Dois titãs de Hollywood, o atual presidente da Disney e o antigo responsável por esse estúdio, estão travando há uma semana uma batalha legal de vários milhões de dólares, o que traz a público as práticas pouco ortodoxas do setor.
O atual confronto é o segundo episódio da guerra entre Jeffrey Katzenberg, fundador, junto com Steven Spielberg e David Geffen, dos estúdios DreamWorks, contra Michael Eisner e a Disney.

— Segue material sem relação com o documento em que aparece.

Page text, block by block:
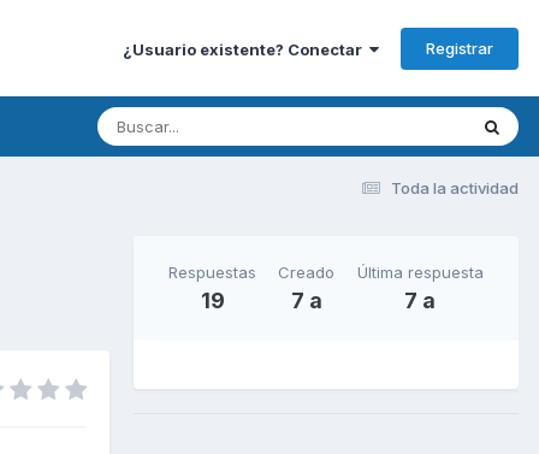
¿Usuario existente? Conectar Registrar
Toda la actividad
Respuestas
19
Creado
7 a
Última respuesta
7 a
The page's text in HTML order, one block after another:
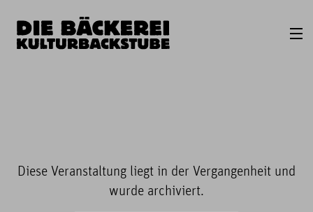
Diese Veranstaltung liegt in der Vergangenheit und
wurde archiviert.
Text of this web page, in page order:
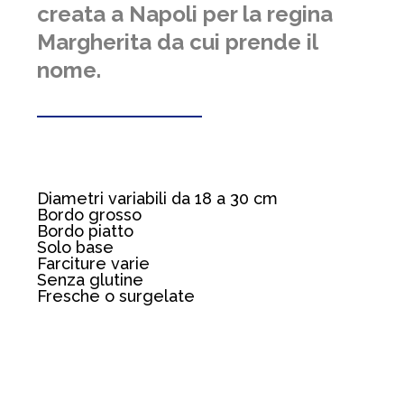
creata a Napoli per la regina
Margherita da cui prende il
nome.
Diametri variabili da 18 a 30 cm
Bordo grosso
Bordo piatto
Solo base
Farciture varie
Senza glutine
Fresche o surgelate
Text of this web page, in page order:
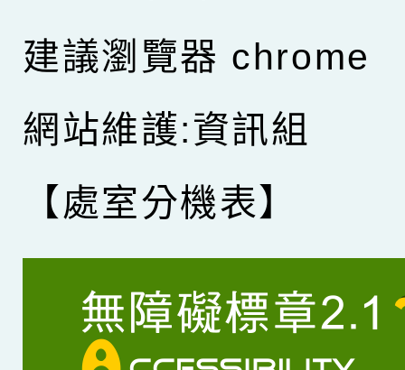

Jeffrey Katzenberg, que dirigiu os estúdios Disney durante dez anos, afirma que seu ex-patrão deve a ele pelo menos 250 milhões de dólares.
Em uma primeira fase, a Disney reconheceu, em um acordo amistoso, dever dinheiro a Jeffrey Katzenberg e as duas partes aceitaram que um mediador fixasse a importância. A segunda fase começou em 26 de abril passado, em Los Angeles, ante a justiça.

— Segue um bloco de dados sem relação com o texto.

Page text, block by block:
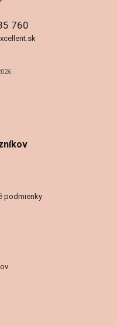
760
podmienky
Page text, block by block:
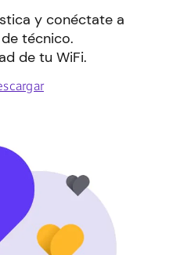
y conéctate a
técnico.
de tu WiFi.
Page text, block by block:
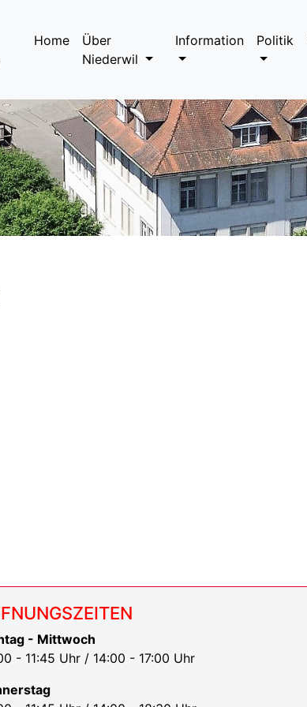
Home
Über
Niederwil
Information Politik
- Mittwoch
- 11:45 Uhr / 14:00 - 17:00 Uhr

Como o roteiro de um filme, os dois inimigos de hoje eram quase irmãos ontem. Michael Eisner e Jeffrey Katzenberg trabalharam lado a lado na Paramount, no início dos anos 80, antes de se unirem a Disney, em 1984.

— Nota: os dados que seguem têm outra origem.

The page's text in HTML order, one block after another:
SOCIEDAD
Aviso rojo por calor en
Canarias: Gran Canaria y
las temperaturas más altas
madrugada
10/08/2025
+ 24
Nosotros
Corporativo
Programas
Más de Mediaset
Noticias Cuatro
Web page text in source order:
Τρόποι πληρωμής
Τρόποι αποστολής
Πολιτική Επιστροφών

Hoje, o advogado de Jeffrey Katzenberg, Bertram Fields, afirma que esta divergência se deve à ‘‘animosidade pessoal de um homem’’, Michael Eisner. O defensor do presidente da Disney, Lou Meisinger, replicou que Jeffrey Katzenberg acrescentou ‘‘um novo critério de arrogância em uma indústria bem provida neste campo’’.
No centro de conflito está a afirmação de Katzenberg de que, segundo seu contrato, a Disney deve de forma vitalícia 2% dos benefícios gerados pelos quase 700 filmes e produções televisivas que ele ajudou a criar, entre elas os megasucessos ‘‘O Rei Leão’’, ‘‘A Bela e a Fera’’ e ‘‘Bom dia, Vietn㒒.
Bertram Fields chegou a mencionar um plano secreto batizado de ‘‘Projeto Bola de Neve’’, conhecido por Michael Eisner, que pretende evitar que seu cliente possa cobrar o que a empresa lhe deve.
A Disney alega que seu ex-presidente não era tão eficiente quanto pensa. Segundo Lou Meisinger, os filmes patrocinados por Jeffrey Katzenberg atingiram um déficit de 231 milhões de dólares quando este deixou a Disney, em 1994.
A Disney também assegura que Katzenberg perdeu o direito de suas ‘‘cotas extras’’ ao deixar a companhia dois anos antes do término de seu contrato. Segundo Eisner, Katzenberg sabia que ‘‘não obteria todas as guloseimas’’ indo embora prematuramente.
Entre as citadas ‘‘guloseimas’’ contratuais de Jeffrey Katzenberg, figuravam uma casa de cinco milhões de dólares, equipamentos de vídeo avaliados em 100 mil dólares, aviões particulares e os serviços de um mordomo. O próprio reconheceu ter recebido 100 milhões além de seu salário durante esses dez anos na Disney, apesar de acrescentar que, durante o mesmo período, Michael Eisner embolsou cerca de um bilhão de dólares.
Ninguém em Hollywood gosta de ver assuntos desse tipo discutidos em público. Mas a Disney poderá se ver diante de aborrecimentos ainda maiores, já que um memorando apresentado ante o juiz talvez dê motivos para outras reclamações por parte dos atores, diretores e roteiristas, que recebem porcentagens das arrecadações dos filmes.
Esse documento detalha como a Disney minimiza seus lucros e supervaloriza os gastos. Tudo obra de Bill Clark, durante anos responsável pela contabilidade da participação dos lucros da Disney. Ele agora está atrás de um emprego na DreamWorks e já enviou seu informe aos advogados de Jeffrey Katzenberg.